## Action item
Write down each of the records again, exactly and in full.

## Data shown
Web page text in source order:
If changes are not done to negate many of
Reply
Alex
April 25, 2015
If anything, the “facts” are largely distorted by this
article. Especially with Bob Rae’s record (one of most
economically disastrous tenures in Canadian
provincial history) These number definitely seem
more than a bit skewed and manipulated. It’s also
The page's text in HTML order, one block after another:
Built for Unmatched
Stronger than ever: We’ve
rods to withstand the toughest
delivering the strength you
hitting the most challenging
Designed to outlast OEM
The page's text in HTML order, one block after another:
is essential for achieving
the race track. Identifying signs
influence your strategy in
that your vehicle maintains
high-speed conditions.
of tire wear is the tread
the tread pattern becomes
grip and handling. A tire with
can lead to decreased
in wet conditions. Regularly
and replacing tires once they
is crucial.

## Written reply
Web page text in source order:
If changes are not done to negate many of
Reply
Alex
April 25, 2015
If anything, the “facts” are largely distorted by this
article. Especially with Bob Rae’s record (one of most
economically disastrous tenures in Canadian
provincial history) These number definitely seem
more than a bit skewed and manipulated. It’s also
The page's text in HTML order, one block after another:
Built for Unmatched
Stronger than ever: We’ve
rods to withstand the toughest
delivering the strength you
hitting the most challenging
Designed to outlast OEM
The page's text in HTML order, one block after another:
is essential for achieving
the race track. Identifying signs
influence your strategy in
that your vehicle maintains
high-speed conditions.
of tire wear is the tread
the tread pattern becomes
grip and handling. A tire with
can lead to decreased
in wet conditions. Regularly
and replacing tires once they
is crucial.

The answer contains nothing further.